Would you reproduce each of the records below precisely, with the pictures left out?

┌──

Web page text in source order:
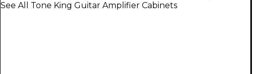
See All Tone King Guitar Amplifier Cabinets
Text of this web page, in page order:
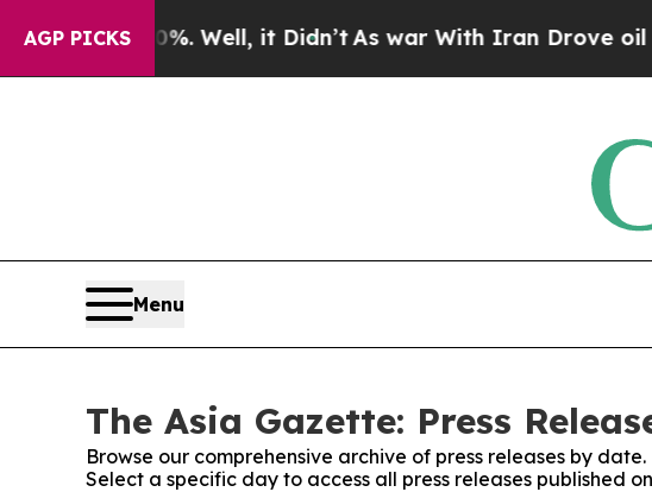
AGP PICKS
40%. Well, it Didn’t As war With Iran Drove oil Prices
Menu
The Asia Gazette: Press
Browse our comprehensive archive of press releases by date.
Select a specific day to access all press releases published
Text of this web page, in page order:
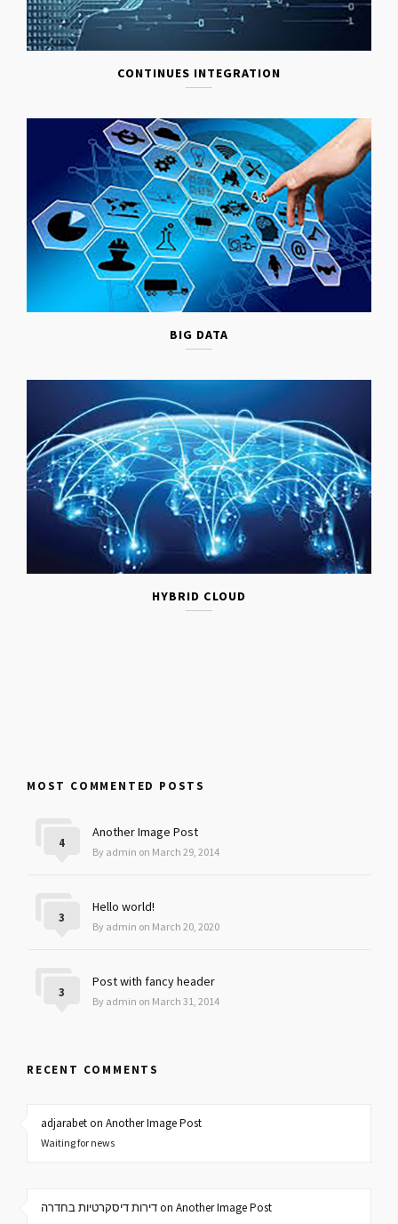
CONTINUES INTEGRATION
BIG DATA
HYBRID CLOUD
MOST COMMENTED POSTS
Another Image Post
By admin on March 29, 2014
4
Hello world!
By admin on March 20, 2020
3
Post with fancy header
By admin on March 31, 2014
3
RECENT COMMENTS
adjarabet on Another Image Post
Waiting for news
דירות דיסקרטיות בחדרה on Another Image Post
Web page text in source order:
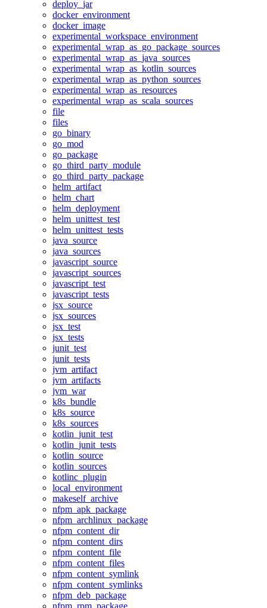
deploy_jar
docker_environment
docker_image
experimental_workspace_environment
experimental_wrap_as_go_package_sources
experimental_wrap_as_java_sources
experimental_wrap_as_kotlin_sources
experimental_wrap_as_python_sources
experimental_wrap_as_resources
experimental_wrap_as_scala_sources
file
files
go_binary
go_mod
go_package
go_third_party_module
go_third_party_package
helm_artifact
helm_chart
helm_deployment
helm_unittest_test
helm_unittest_tests
java_source
java_sources
javascript_source
javascript_sources
javascript_test
javascript_tests
jsx_source
jsx_sources
jsx_test
jsx_tests
junit_test
junit_tests
jvm_artifact
jvm_artifacts
jvm_war
k8s_bundle
k8s_source
k8s_sources
kotlin_junit_test
kotlin_junit_tests
kotlin_source
kotlin_sources
kotlinc_plugin
local_environment
makeself_archive
nfpm_apk_package
nfpm_archlinux_package
nfpm_content_dir
nfpm_content_dirs
nfpm_content_file
nfpm_content_files
nfpm_content_symlink
nfpm_content_symlinks
nfpm_deb_package
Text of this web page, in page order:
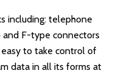
including: telephone
and F-type connectors
to take control of
data in all its forms at
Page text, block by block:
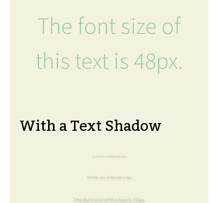
The font size of
this text is 48px.
With a Text Shadow
The font size of this text is 6px.
The font size of this text is 8px.
The font size of this text is 12px.
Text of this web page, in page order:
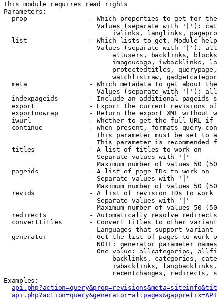
This module requires read rights
Parameters:
prop                - Which properties to get for
Values (separate with '|'):
iwlinks, langlinks,
list                - Which lists to get. Module
Values (separate with '|'):
allusers, backlinks,
imageusage, iwbacklinks,
protectedtitles,
watchlistraw,
meta                - Which metadata to get about
Values (separate with '|'):
indexpageids        - Include an additional pageids
export              - Export the current revisions
exportnowrap        - Return the export XML without
iwurl               - Whether to get the full URL
continue            - When present, formats query-
This parameter must be set to
This parameter is recommended
  titles              - A list of titles to work on
                        Separate values with '|'
Maximum number of values 50
  pageids             - A list of page IDs to work on
                        Separate values with '|'
Maximum number of values 50
revids              - A list of revision IDs to work
                        Separate values with '|'
Maximum number of values 50
  redirects           - Automatically resolve redirects
converttitles       - Convert titles to other
Languages that support
generator           - Get the list of pages to work
NOTE: generator parameter
One value: allcategories,
backlinks, categories,
iwbacklinks,
recentchanges, redirects,
Examples:
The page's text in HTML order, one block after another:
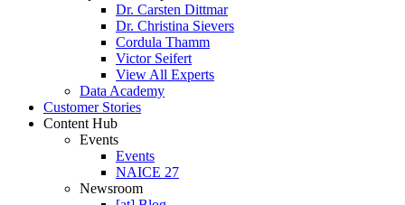
Dr. Carsten Dittmar
Dr. Christina Sievers
Cordula Thamm
Victor Seifert
View All Experts
Data Academy
Customer Stories
Content Hub
Events
Events
NAICE 27
Newsroom
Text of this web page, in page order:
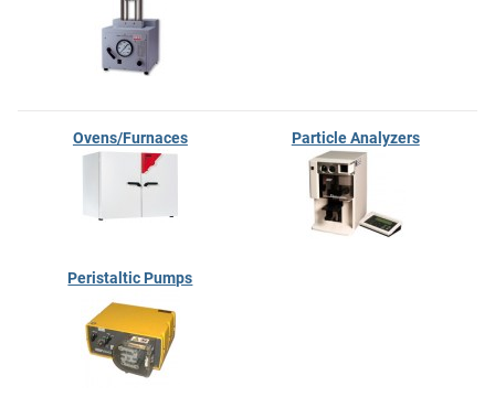
Ovens/Furnaces Particle Analyzers
Peristaltic Pumps
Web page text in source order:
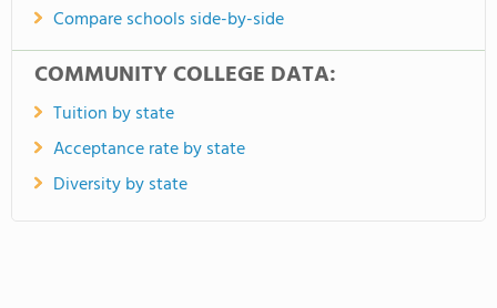
Compare schools side-by-side
COMMUNITY COLLEGE DATA:
Tuition by state
Acceptance rate by state
Diversity by state
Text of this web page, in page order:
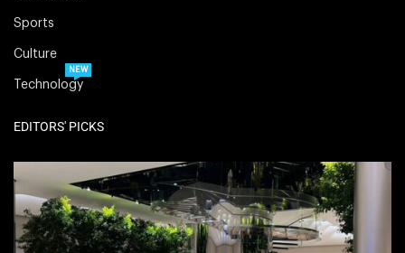
Sports
Culture
Technology
NEW
EDITORS' PICKS
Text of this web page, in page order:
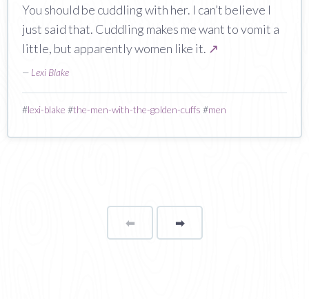
You should be cuddling with her. I can’t believe I
just said that. Cuddling makes me want to vomit a
little, but apparently women like it. ↗
— Lexi Blake
#lexi-blake #the-men-with-the-golden-cuffs #men
⬅Page ➡page
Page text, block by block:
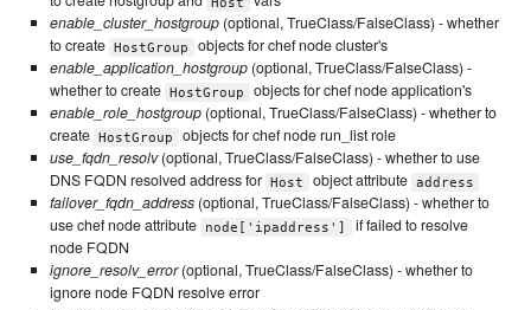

└──

Output
Web page text in source order:
See All Tone King Guitar Amplifier Cabinets
Text of this web page, in page order:
AGP PICKS
40%. Well, it Didn’t As war With Iran Drove oil Prices
Menu
The Asia Gazette: Press
Browse our comprehensive archive of press releases by date.
Select a specific day to access all press releases published
Text of this web page, in page order:
CONTINUES INTEGRATION
BIG DATA
HYBRID CLOUD
MOST COMMENTED POSTS
Another Image Post
By admin on March 29, 2014
4
Hello world!
By admin on March 20, 2020
3
Post with fancy header
By admin on March 31, 2014
3
RECENT COMMENTS
adjarabet on Another Image Post
Waiting for news
דירות דיסקרטיות בחדרה on Another Image Post
Web page text in source order:
deploy_jar
docker_environment
docker_image
experimental_workspace_environment
experimental_wrap_as_go_package_sources
experimental_wrap_as_java_sources
experimental_wrap_as_kotlin_sources
experimental_wrap_as_python_sources
experimental_wrap_as_resources
experimental_wrap_as_scala_sources
file
files
go_binary
go_mod
go_package
go_third_party_module
go_third_party_package
helm_artifact
helm_chart
helm_deployment
helm_unittest_test
helm_unittest_tests
java_source
java_sources
javascript_source
javascript_sources
javascript_test
javascript_tests
jsx_source
jsx_sources
jsx_test
jsx_tests
junit_test
junit_tests
jvm_artifact
jvm_artifacts
jvm_war
k8s_bundle
k8s_source
k8s_sources
kotlin_junit_test
kotlin_junit_tests
kotlin_source
kotlin_sources
kotlinc_plugin
local_environment
makeself_archive
nfpm_apk_package
nfpm_archlinux_package
nfpm_content_dir
nfpm_content_dirs
nfpm_content_file
nfpm_content_files
nfpm_content_symlink
nfpm_content_symlinks
nfpm_deb_package
Text of this web page, in page order:
including: telephone
and F-type connectors
to take control of
data in all its forms at
Page text, block by block:
The font size of
this text is 48px.
With a Text Shadow
The font size of this text is 6px.
The font size of this text is 8px.
The font size of this text is 12px.
Text of this web page, in page order:
This module requires read rights
Parameters:
prop                - Which properties to get for
Values (separate with '|'):
iwlinks, langlinks,
list                - Which lists to get. Module
Values (separate with '|'):
allusers, backlinks,
imageusage, iwbacklinks,
protectedtitles,
watchlistraw,
meta                - Which metadata to get about
Values (separate with '|'):
indexpageids        - Include an additional pageids
export              - Export the current revisions
exportnowrap        - Return the export XML without
iwurl               - Whether to get the full URL
continue            - When present, formats query-
This parameter must be set to
This parameter is recommended
  titles              - A list of titles to work on
                        Separate values with '|'
Maximum number of values 50
  pageids             - A list of page IDs to work on
                        Separate values with '|'
Maximum number of values 50
revids              - A list of revision IDs to work
                        Separate values with '|'
Maximum number of values 50
  redirects           - Automatically resolve redirects
converttitles       - Convert titles to other
Languages that support
generator           - Get the list of pages to work
NOTE: generator parameter
One value: allcategories,
backlinks, categories,
iwbacklinks,
recentchanges, redirects,
Examples:
The page's text in HTML order, one block after another:
Dr. Carsten Dittmar
Dr. Christina Sievers
Cordula Thamm
Victor Seifert
View All Experts
Data Academy
Customer Stories
Content Hub
Events
Events
NAICE 27
Newsroom
Text of this web page, in page order:
Ovens/Furnaces Particle Analyzers
Peristaltic Pumps
Web page text in source order:
Compare schools side-by-side
COMMUNITY COLLEGE DATA:
Tuition by state
Acceptance rate by state
Diversity by state
Text of this web page, in page order:
Sports
Culture
Technology
NEW
EDITORS' PICKS
Text of this web page, in page order:
You should be cuddling with her. I can’t believe I
just said that. Cuddling makes me want to vomit a
little, but apparently women like it. ↗
— Lexi Blake
#lexi-blake #the-men-with-the-golden-cuffs #men
⬅Page ➡page
Page text, block by block:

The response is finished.